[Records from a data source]
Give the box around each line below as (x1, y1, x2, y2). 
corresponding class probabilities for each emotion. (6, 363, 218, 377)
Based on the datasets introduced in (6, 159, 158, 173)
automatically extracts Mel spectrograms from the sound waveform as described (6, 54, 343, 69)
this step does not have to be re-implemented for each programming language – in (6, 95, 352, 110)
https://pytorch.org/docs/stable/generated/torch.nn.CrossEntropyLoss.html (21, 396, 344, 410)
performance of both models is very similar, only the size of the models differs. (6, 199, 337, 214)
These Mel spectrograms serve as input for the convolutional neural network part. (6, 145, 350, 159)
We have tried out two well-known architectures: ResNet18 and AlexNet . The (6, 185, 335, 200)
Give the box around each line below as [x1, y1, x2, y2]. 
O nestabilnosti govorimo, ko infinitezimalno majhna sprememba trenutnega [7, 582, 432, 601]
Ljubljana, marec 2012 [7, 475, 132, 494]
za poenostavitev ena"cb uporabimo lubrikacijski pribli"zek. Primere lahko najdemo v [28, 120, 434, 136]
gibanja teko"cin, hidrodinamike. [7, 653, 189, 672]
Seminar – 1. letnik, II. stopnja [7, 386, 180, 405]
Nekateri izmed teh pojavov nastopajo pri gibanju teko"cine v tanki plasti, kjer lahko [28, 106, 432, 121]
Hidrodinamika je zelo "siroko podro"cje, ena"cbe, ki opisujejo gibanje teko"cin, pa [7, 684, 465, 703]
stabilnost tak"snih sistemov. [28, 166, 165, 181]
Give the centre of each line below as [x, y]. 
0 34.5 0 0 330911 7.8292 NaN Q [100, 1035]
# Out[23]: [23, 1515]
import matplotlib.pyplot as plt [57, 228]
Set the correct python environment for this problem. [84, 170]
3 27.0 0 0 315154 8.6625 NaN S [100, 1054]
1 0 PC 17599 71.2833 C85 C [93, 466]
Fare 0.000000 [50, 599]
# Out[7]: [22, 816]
...
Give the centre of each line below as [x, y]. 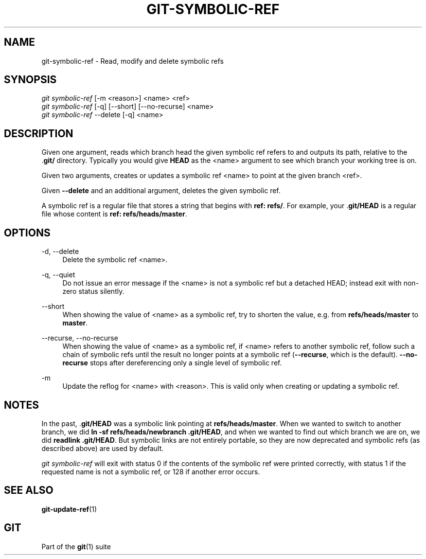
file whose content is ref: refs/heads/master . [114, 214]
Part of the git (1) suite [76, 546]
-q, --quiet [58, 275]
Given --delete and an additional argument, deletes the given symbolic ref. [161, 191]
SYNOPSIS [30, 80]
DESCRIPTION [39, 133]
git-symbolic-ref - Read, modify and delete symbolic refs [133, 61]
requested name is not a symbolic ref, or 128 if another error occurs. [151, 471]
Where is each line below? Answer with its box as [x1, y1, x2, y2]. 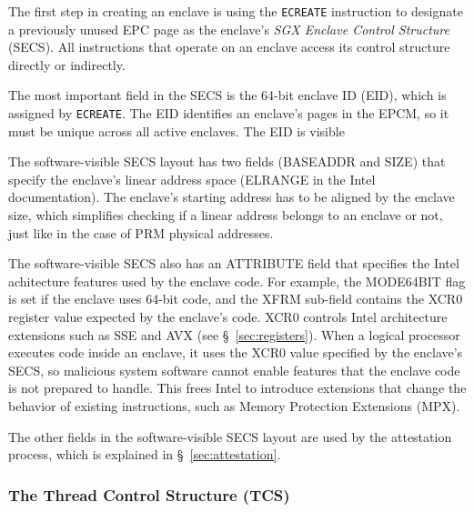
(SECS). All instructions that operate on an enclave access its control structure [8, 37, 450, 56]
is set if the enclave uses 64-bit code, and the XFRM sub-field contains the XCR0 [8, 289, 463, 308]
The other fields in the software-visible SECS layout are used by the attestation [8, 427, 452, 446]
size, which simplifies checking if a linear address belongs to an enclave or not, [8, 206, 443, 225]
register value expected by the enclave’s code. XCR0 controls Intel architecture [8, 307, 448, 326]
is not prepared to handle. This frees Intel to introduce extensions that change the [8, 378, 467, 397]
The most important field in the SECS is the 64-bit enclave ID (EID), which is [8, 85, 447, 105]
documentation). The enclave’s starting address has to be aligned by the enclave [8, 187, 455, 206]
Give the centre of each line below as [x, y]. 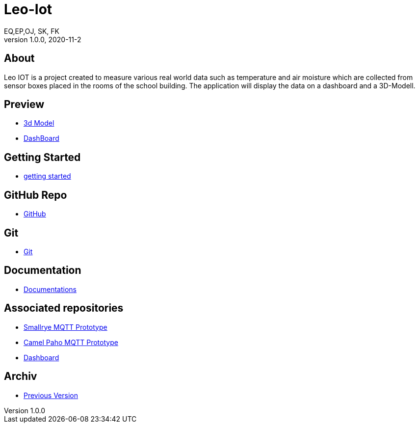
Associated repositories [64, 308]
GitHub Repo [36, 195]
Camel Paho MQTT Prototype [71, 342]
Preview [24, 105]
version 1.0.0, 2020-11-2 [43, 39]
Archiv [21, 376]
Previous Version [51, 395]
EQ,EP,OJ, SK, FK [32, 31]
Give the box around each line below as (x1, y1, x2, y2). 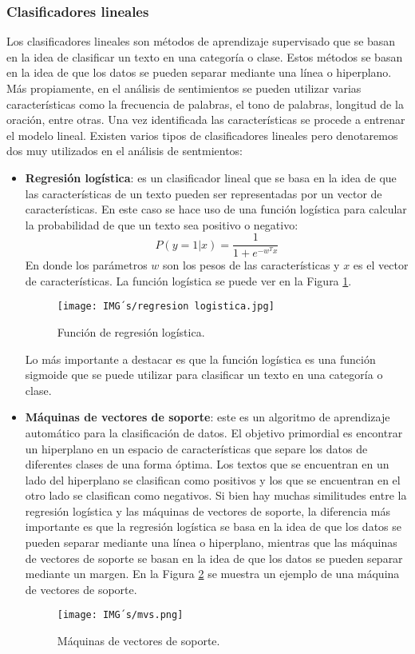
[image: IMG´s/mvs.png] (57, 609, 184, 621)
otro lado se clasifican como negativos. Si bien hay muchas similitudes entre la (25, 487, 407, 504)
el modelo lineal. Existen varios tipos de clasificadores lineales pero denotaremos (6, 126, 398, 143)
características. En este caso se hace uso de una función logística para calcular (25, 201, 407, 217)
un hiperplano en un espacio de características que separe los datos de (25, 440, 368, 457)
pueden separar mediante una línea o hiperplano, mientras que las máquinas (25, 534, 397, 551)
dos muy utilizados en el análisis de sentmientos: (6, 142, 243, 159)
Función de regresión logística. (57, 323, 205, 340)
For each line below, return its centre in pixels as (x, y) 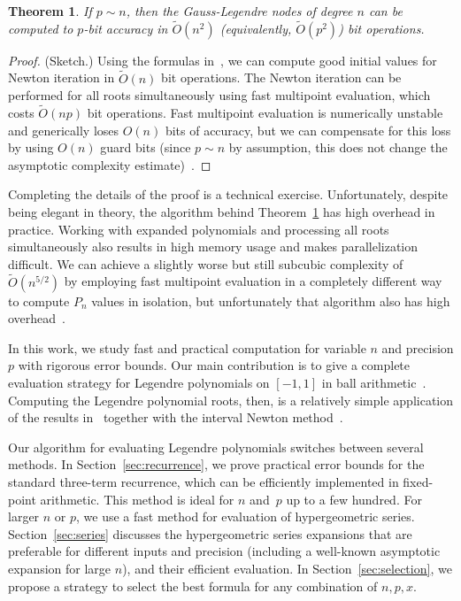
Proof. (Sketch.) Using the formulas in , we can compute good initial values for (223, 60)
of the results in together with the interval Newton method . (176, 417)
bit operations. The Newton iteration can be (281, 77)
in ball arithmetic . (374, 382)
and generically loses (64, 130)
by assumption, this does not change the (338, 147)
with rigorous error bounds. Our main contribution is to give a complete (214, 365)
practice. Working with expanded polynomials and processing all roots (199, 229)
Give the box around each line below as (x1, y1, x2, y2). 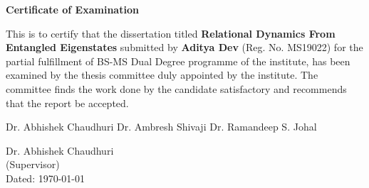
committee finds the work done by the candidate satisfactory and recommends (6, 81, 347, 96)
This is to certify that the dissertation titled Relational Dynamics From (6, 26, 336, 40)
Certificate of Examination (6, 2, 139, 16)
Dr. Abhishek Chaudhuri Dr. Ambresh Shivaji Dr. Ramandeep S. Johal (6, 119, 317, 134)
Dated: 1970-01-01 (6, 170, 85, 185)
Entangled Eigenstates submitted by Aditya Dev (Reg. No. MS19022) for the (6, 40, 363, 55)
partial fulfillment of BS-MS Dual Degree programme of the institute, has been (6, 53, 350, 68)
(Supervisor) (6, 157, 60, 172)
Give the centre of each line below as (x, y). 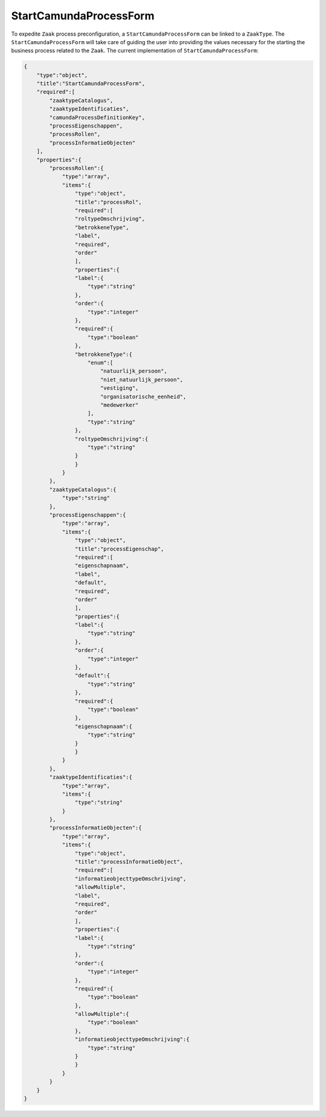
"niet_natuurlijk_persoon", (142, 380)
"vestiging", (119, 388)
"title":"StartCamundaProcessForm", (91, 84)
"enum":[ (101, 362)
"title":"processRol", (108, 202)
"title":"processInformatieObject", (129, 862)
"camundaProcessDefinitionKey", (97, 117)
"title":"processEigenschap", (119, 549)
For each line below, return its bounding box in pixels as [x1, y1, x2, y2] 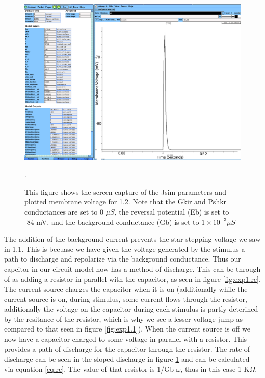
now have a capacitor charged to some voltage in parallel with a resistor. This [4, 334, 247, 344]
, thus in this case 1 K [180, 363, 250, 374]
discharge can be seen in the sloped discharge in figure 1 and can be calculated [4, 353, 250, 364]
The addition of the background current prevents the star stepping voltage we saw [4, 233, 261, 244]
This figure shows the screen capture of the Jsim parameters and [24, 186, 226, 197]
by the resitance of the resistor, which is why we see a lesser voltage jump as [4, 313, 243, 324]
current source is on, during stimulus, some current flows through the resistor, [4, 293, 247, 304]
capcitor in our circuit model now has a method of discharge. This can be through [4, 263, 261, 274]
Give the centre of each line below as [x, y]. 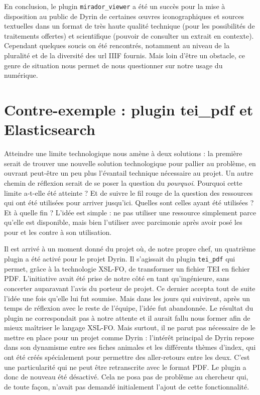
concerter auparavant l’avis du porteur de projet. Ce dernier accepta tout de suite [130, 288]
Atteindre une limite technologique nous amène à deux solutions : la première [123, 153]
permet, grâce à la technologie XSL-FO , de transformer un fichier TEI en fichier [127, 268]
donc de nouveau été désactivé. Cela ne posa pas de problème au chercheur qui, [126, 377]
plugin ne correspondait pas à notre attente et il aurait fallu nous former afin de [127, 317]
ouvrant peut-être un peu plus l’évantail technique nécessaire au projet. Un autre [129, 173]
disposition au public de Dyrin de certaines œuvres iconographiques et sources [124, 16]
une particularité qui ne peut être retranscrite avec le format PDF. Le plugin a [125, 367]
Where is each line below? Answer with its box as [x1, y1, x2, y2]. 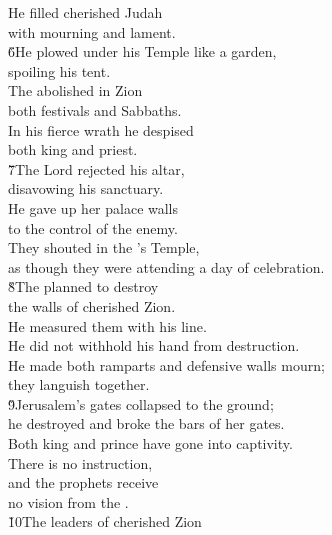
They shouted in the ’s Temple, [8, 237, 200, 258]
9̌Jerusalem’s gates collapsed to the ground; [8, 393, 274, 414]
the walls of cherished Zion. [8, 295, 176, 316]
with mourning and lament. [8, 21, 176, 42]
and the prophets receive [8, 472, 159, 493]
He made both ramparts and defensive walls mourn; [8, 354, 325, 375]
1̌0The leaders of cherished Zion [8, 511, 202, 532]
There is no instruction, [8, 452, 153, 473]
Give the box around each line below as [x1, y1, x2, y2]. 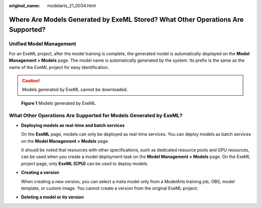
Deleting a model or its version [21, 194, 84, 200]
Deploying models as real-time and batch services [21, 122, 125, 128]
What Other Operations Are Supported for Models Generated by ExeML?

* What is required:
Write out word for word the lines above that run from the one with "Función de regresión" to the one with "by assumption, this". Include both end lines; exclude the images.

* Answer to this problem:
Función de regresión logística. (57, 323, 205, 340)
For each line below, return its centre in pixels as (x, y) 
Proof. (Sketch.) Using the formulas in , we can compute good initial values for (223, 60)
of the results in together with the interval Newton method . (176, 417)
bit operations. The Newton iteration can be (281, 77)
in ball arithmetic . (374, 382)
and generically loses (64, 130)
by assumption, this does not change the (338, 147)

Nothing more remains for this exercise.